Statsd -

Intro

statsd is an industry standard metrics protocol and aggregation service. A statsd client sends metrics to a statsd daemon running as part of a saga deployment, typically over UDP. The statsd daemon aggregates the metrics data over time intervals and sends them to one and more metrics storage services. Instead of storing the metrics immediately when they occur, they are aggregated in memory per interval. This reduces the amount of storage write operations. Since statsd is an industry standard there are various compatible storage solutions that works with statsd metrics data. Those storage solutions can enrich and combine Saga data with other data sets.

Metric types

Each metric has a measurement label, a value and tags.

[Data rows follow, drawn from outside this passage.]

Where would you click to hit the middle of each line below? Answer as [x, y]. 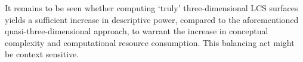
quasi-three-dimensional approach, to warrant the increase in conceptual [137, 31]
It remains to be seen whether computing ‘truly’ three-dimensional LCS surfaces [151, 8]
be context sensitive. [42, 54]
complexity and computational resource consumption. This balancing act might [150, 42]
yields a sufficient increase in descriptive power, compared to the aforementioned [152, 19]
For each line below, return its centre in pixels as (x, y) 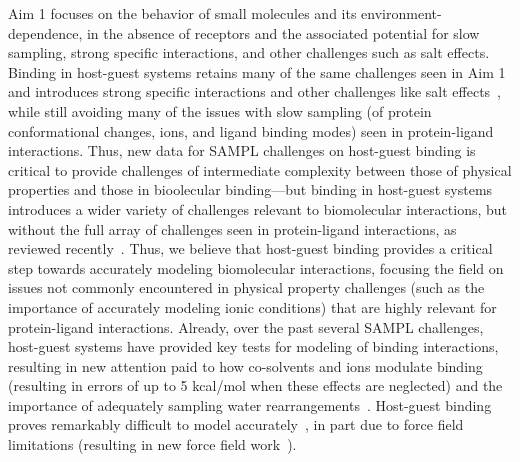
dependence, (45, 32)
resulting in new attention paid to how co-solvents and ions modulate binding (245, 365)
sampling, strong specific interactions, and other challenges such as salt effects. (249, 52)
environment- (401, 13)
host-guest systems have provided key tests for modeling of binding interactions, (253, 346)
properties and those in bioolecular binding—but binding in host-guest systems (250, 189)
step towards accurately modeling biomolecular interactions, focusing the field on (256, 267)
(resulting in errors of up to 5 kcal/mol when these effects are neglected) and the (255, 385)
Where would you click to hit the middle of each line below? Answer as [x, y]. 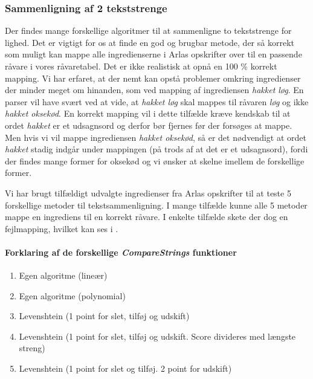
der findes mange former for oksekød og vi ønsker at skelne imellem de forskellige [155, 160]
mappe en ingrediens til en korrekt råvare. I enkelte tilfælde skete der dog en [147, 217]
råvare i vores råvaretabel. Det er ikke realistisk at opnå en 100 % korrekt [141, 66]
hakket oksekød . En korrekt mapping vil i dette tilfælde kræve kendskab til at [148, 113]
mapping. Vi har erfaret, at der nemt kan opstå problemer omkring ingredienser [153, 78]
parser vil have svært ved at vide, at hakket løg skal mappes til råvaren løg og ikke [157, 101]
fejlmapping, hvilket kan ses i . [62, 228]
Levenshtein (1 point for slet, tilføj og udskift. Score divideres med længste [157, 336]
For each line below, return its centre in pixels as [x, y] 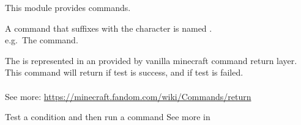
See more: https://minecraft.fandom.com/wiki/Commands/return [128, 96]
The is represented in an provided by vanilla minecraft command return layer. [151, 60]
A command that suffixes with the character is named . [109, 28]
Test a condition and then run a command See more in [108, 117]
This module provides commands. [68, 7]
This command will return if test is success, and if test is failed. [124, 72]
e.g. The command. [42, 40]
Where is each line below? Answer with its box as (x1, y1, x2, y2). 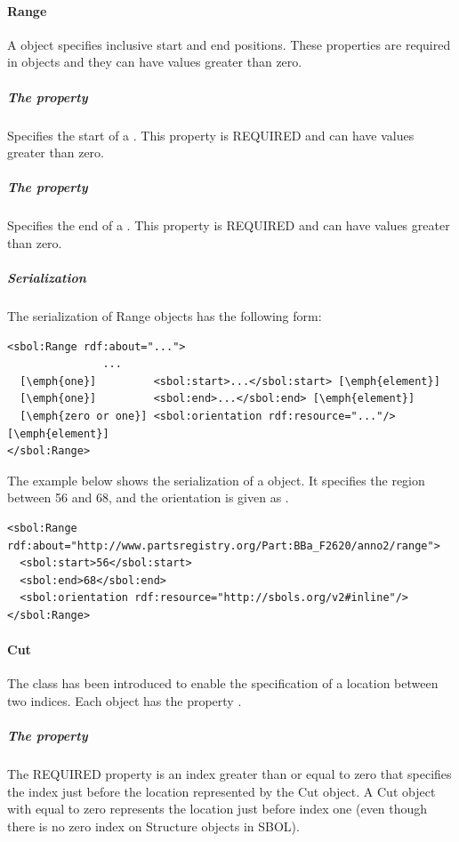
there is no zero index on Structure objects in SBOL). (7, 816, 300, 835)
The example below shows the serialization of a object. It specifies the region (7, 470, 425, 489)
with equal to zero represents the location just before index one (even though (7, 799, 428, 818)
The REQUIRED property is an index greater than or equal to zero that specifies (7, 765, 452, 783)
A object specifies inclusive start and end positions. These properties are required (7, 35, 451, 53)
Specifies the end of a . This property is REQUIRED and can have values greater (7, 216, 450, 235)
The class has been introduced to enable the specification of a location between (7, 674, 439, 693)
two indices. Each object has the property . (7, 691, 242, 710)
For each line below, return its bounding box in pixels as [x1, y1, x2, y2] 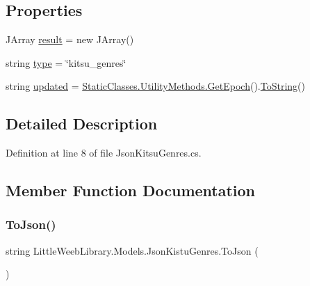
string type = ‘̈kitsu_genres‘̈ [6, 55, 127, 70]
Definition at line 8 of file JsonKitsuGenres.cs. [6, 145, 202, 160]
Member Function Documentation [6, 180, 256, 201]
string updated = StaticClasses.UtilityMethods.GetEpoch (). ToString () [6, 79, 306, 93]
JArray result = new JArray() [6, 32, 134, 47]
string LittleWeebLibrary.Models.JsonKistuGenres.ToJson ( [6, 243, 259, 257]
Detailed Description [6, 113, 158, 134]

Increment Increments a stat by a value (default is 1)

statsd_client.increment('my_counter');`

Decrement Decrements a stat by a value (default is -1)

statsd_client.decrement('my_counter',-2,['tags1','tag2']);

Histogram: send data for histogram stat

statsd_client.histogram('my_histogram', 42)

Gauge: Gauge a stat by a specified amount

statsd_client.gauge('my_gauge', 123.45);

Set: Counts unique occurrences of a stat (alias of unique)

statsd_client.set('my_unique', 'foobar');
statsd_client.unique('my_unique', 'foobarbaz');`

Saga is using the hot-shots statsd client and the versatile Telegraf statsd daemon. The daemon can be configured to use a wide range of storage systems aka outputs like influxdb, elasticSearch, datadog, bigQuery or timescale.

Default Metrics

Saga is tracking certain application events by default. Metrics label follow the HTTP and Socket naming convention. Every metric has a tag indicating the unique SAGA Application Name, so when a single storage system is used for various SAGA Applications they can be differentiated. Tags can be used to dive in and differentiate metrics.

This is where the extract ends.